Search code examples
google-cloud-datastoregoogle-app-engine-pythonapp-engine-flexible

Where does `gcloud.datastore` persist its local dev state, and how do I clear it?


I am experimenting with Google App Engine's flexible Python 3 environment and Cloud Datastore. When testing locally, this (generally) calls for running your app in something like Gunicorn and accessing the Datastore API from gcloud.datastore. For example:

import gcloud.datastore as g_datastore
ds = g_datastore.Client(...)
entity = datastore.Entity(key=ds.key(...))
ds.put(entity)

When run locally (in dev mode), Entities' states are persisted between runs. I can't for the life of me figure out where they are stored or how to clear the dev datastore that is created after creating/accessing gcloud.datastore.Client. As far as I can tell, it does not use the same place that ndb uses when run via dev_appserver.py.

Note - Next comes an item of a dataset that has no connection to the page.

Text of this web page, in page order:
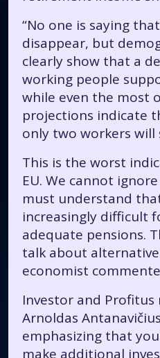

I've tried to figure it out with something like this (when running OS X):

$ touch foo
$ GCLOUD_PROJECT=... python .../main.py
 * Running on http://127.0.0.1:8080/ (Press CTRL+C to quit)
 * Restarting with stat
 * Debugger is active!
 * Debugger pin code: ...
127.0.0.1 - - [04/Jul/2016 10:36:01] "GET / HTTP/1.1" 200 -
...
^C
$ sudo find /private/tmp /var/db /var/tmp ~/.config/gcloud ~/Library -newer foo
...
# nothing meaningful

I tried looking at the source code, and found some unit test cleanup code that: a) isn't distributed with pip install gcloud; and (more important for me) b) doesn't give any clue as to where that stuff is actually stored.

I've even tried this while Gunicorn was running:

$ sudo lsof | grep -Ei 'python'
# nothing meaningful

Where the foo does gcloud.datastore store its state between runs when run locally (in dev mode)?!


Solution

  • Boy do I feel silly! 😖 By default, gcloud.datastore connects to ... (wait for it) ... the Google Cloud Datastore. The real one. I don't know why I expected any different.

    I didn't figure this out right away because my local gcloud configuration was already provisioned to use my account credentials, and I had the GCLOUD_PROJECT environment set when running my local instance. Whoops! 😳 (No wonder I wasn't seeing any changes on local disk!)

    So, if you want to have a "dev" Cloud Datastore running locally, you'll need to run the Datastore emulator. This is more complicated than running dev_appserver.py (which pretty much takes care of all this for you; see, e.g., this workflow for how to infer values for your index.yaml file from your app's Datastore calls). If you don't supply the --data-dir option to the start command, the default local storage location is ~/.config/gcloud/emulators/datastore/....

    Rather than delete the question, I'm leaving it here as a warning/explanation to numbskulls like myself.